Most people with acne will do ANYTHING ANYTHING to get rid of it. As a high schooler, I tried cutting out milk, sugar, refined carbs, I've drunk carrot juice until my hands turned yellow, I drank raw turmeric (do you know how GROSS that is?). Most people's acne is NOT caused by food. there is very little evidence for that. Drinking too much milk might possibly screw with your hormone levels. that's about it. I've done so much research on acne, combing through journal article after journal article, there's nothing you could tell me about acne that I don't already know. I know how all the medications I use work. I know the pH's at which they are optimal.
 
I don't get the OP and blogs you listed..you wanted to make a thread to feed your ego and make fun of fat people? Why not just say lets talk about fat people thread. Oh SDN.

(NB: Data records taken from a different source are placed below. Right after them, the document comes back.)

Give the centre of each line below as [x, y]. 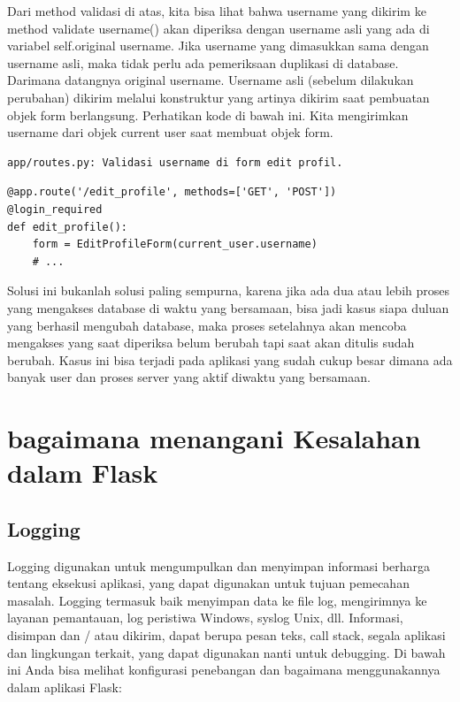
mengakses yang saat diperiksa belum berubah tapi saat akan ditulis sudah [211, 343]
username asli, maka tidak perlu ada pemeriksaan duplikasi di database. [203, 62]
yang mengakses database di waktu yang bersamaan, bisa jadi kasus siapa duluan [228, 307]
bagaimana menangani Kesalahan [214, 438]
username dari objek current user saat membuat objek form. [170, 132]
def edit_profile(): [68, 227]
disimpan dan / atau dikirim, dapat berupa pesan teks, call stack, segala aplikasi [226, 635]
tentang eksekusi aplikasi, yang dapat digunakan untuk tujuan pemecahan [208, 583]
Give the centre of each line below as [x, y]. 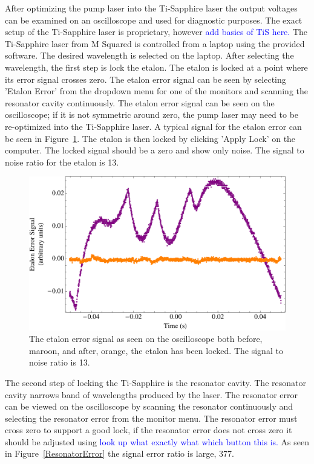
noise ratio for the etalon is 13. [62, 162]
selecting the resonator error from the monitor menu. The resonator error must [151, 418]
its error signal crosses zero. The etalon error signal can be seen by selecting [146, 79]
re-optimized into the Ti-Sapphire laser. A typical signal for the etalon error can [153, 126]
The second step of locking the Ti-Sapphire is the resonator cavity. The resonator [155, 382]
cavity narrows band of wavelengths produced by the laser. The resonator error [152, 394]
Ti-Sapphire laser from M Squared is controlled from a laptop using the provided [155, 43]
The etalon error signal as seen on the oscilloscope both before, [146, 339]
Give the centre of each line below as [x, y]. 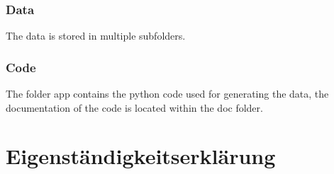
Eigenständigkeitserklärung [141, 156]
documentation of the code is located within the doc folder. [134, 107]
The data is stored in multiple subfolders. [96, 36]
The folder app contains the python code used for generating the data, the [167, 94]
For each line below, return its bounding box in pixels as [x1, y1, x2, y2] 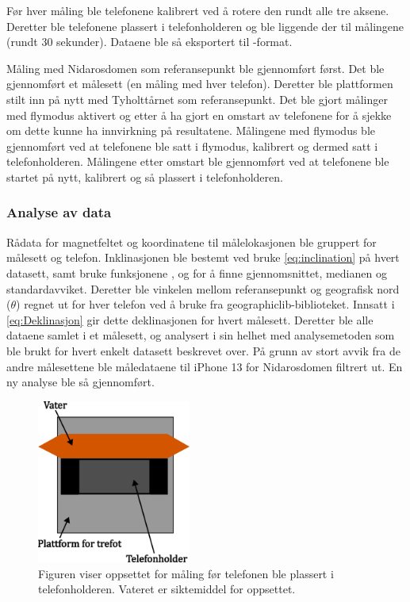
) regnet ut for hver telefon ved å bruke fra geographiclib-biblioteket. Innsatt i [16, 296, 395, 313]
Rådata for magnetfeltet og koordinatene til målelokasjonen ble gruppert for [6, 233, 377, 250]
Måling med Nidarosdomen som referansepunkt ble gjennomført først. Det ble [6, 59, 385, 76]
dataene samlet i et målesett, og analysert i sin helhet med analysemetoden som [6, 327, 395, 343]
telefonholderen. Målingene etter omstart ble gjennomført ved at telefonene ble [6, 153, 389, 170]
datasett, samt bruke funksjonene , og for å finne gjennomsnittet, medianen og [6, 264, 387, 281]
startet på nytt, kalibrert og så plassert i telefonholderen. [6, 168, 283, 185]
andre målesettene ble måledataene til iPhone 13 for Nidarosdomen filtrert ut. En [6, 358, 403, 374]
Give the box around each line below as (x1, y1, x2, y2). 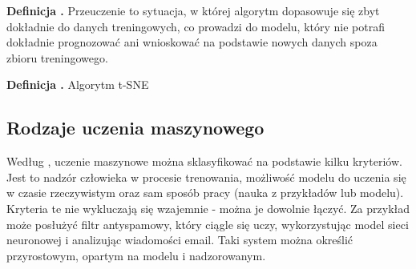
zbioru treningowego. (6, 49, 108, 66)
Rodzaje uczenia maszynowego (6, 115, 265, 140)
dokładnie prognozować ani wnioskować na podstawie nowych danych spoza (6, 34, 378, 50)
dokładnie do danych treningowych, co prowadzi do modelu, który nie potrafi (6, 18, 385, 34)
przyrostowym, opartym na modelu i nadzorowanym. (6, 247, 266, 263)
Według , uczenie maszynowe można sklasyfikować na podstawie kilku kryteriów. (6, 153, 402, 170)
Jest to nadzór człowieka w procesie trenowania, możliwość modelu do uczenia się (6, 168, 406, 185)
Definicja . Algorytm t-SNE (6, 76, 149, 93)
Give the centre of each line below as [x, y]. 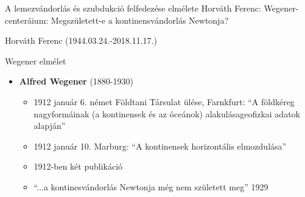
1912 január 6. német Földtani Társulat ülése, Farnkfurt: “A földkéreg [164, 101]
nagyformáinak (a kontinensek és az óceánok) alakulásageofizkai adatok [167, 113]
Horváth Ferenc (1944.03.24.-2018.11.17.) [81, 40]
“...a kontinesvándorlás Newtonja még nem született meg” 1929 [151, 186]
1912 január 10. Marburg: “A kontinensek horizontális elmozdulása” [160, 146]
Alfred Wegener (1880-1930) [76, 81]
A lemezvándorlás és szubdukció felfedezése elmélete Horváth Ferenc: [133, 8]
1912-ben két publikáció [78, 166]
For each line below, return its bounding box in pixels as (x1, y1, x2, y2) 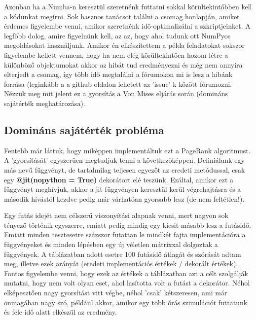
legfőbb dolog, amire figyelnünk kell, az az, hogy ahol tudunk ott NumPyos (4, 30, 231, 40)
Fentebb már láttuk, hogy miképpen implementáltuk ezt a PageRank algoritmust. (4, 145, 251, 155)
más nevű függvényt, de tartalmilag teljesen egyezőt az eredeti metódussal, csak (4, 164, 245, 175)
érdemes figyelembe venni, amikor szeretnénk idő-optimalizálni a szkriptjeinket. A (4, 21, 251, 31)
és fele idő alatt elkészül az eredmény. (4, 307, 117, 317)
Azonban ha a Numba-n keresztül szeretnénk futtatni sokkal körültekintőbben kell (4, 1, 252, 11)
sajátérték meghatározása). (4, 98, 85, 108)
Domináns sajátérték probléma (4, 122, 164, 137)
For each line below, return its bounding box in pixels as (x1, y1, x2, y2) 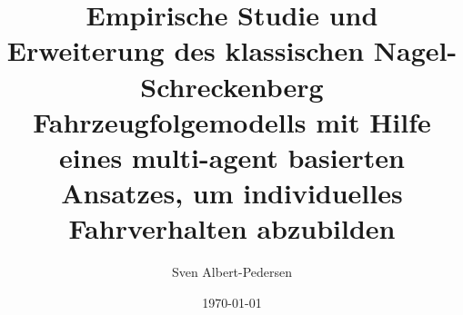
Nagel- (373, 32, 458, 69)
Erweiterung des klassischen (6, 32, 365, 69)
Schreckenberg (140, 67, 324, 104)
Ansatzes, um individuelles (61, 174, 403, 212)
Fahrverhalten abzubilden (68, 210, 396, 247)
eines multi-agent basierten (59, 138, 405, 175)
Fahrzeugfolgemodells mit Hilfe (33, 103, 431, 140)
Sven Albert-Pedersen (171, 262, 293, 281)
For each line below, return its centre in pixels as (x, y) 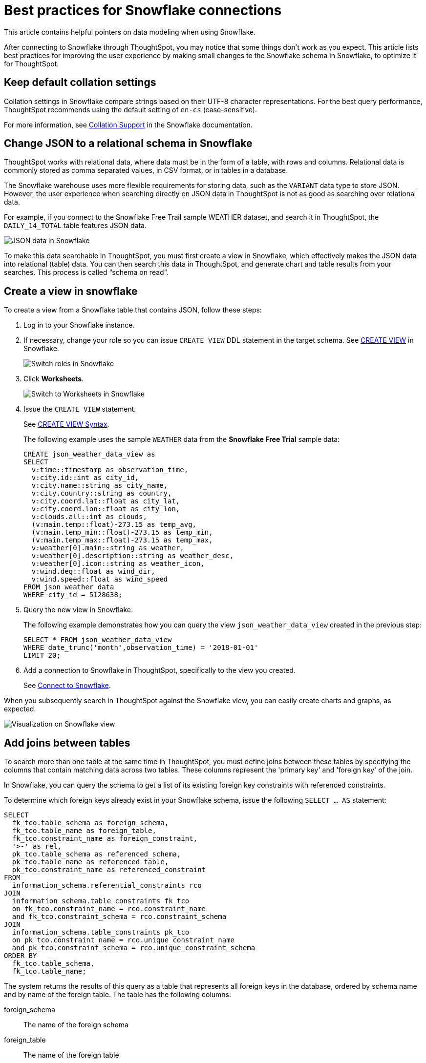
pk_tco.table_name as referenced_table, (90, 862)
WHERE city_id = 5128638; (73, 595)
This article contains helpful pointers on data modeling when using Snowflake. (130, 32)
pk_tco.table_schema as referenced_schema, (96, 854)
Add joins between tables (67, 743)
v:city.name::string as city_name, (100, 486)
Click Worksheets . (54, 379)
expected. (20, 709)
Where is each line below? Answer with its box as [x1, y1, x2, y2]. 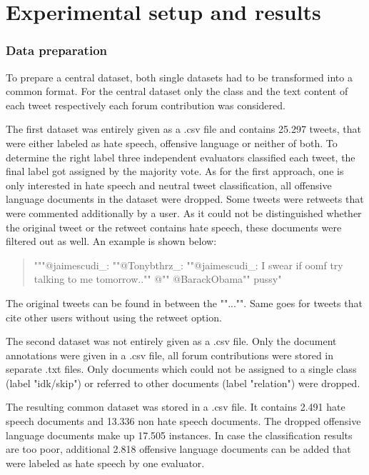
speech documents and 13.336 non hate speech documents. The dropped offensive [6, 414, 361, 429]
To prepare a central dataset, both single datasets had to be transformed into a [6, 69, 353, 84]
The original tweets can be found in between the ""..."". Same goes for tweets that [6, 295, 363, 310]
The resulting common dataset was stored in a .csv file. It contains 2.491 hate [6, 399, 345, 414]
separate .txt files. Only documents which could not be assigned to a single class [6, 361, 357, 376]
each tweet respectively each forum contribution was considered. [6, 97, 285, 112]
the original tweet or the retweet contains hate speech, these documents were [6, 219, 342, 234]
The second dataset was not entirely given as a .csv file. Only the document [6, 334, 337, 349]
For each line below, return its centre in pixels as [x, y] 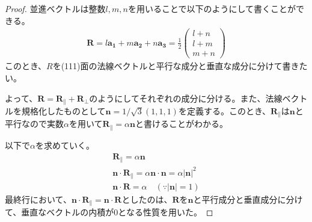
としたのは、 [147, 199]
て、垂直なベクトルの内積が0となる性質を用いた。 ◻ [109, 212]
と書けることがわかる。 [181, 124]
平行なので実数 [34, 124]
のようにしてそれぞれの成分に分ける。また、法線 [186, 98]
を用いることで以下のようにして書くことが [212, 8]
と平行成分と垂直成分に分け [248, 199]
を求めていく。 [65, 145]
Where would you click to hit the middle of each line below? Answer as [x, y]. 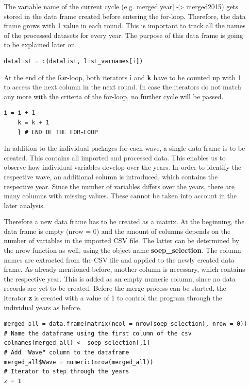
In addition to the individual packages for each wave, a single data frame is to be [125, 148]
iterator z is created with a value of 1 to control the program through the [113, 298]
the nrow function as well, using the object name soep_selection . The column [123, 250]
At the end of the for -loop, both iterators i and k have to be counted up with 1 [123, 77]
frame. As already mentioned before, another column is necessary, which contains [125, 269]
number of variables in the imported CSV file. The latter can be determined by [122, 240]
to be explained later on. [41, 44]
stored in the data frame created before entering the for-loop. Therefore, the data [125, 16]
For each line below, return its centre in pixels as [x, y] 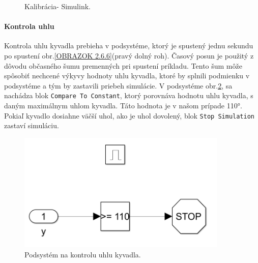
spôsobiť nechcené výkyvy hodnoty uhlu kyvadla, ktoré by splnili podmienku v [127, 76]
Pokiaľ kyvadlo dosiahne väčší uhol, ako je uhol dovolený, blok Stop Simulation [129, 115]
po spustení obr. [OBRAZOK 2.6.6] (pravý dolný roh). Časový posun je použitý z [129, 55]
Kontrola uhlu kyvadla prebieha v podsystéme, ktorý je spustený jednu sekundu [129, 46]
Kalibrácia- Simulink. [58, 6]
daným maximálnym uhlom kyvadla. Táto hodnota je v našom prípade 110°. [123, 106]
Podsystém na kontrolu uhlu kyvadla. [83, 254]
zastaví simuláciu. [32, 125]
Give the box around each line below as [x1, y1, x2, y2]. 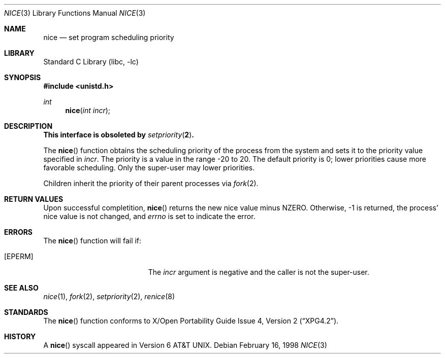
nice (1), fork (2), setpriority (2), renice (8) [43, 292, 175, 301]
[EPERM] [4, 252, 34, 261]
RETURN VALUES [4, 195, 63, 203]
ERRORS [4, 228, 33, 236]
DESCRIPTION [4, 122, 53, 130]
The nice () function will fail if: [43, 236, 142, 245]
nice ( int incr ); [65, 106, 111, 115]
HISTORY [4, 332, 36, 341]
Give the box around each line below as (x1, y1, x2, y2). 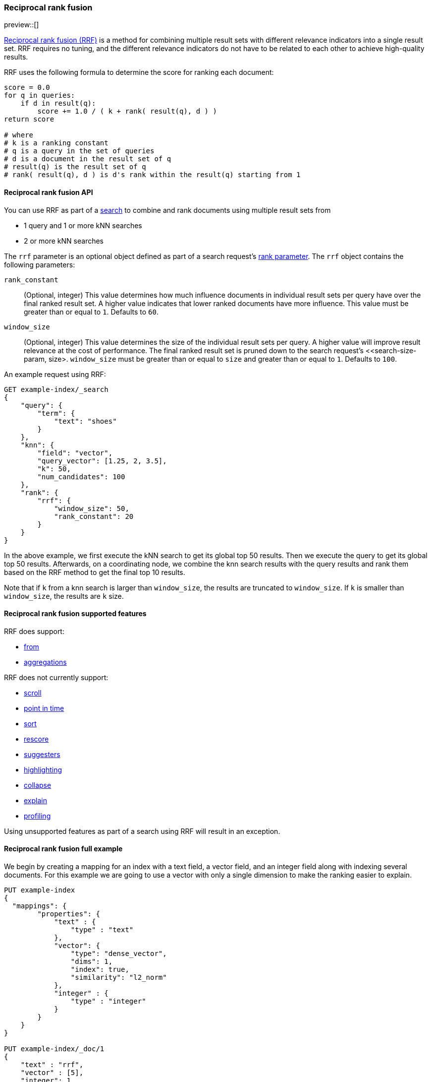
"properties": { (37, 910, 100, 918)
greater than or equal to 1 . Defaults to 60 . (24, 307, 159, 316)
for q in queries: (4, 91, 75, 100)
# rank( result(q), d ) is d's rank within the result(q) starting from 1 (4, 171, 301, 179)
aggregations (24, 657, 67, 666)
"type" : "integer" (70, 997, 146, 1006)
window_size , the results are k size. (4, 591, 124, 600)
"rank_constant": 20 (54, 512, 134, 520)

I PRESENT TO YOU THE SPITEFUL REMARKS OF A CRUEL, EGOTISTICAL SADIST WHOSE ONLY CONCERN IS THE HUMILIATION OF FAT PEOPLE:

"Look, I am all for a more tolerant, understanding, and inclusive society. But before that I am for a healthy society. I see no reason why social activism should for any reason impinge upon the execution of best practices by healthcare professionals."


Read the OP again, I'm sure you will pick up on where I was going with this like every other person who read it.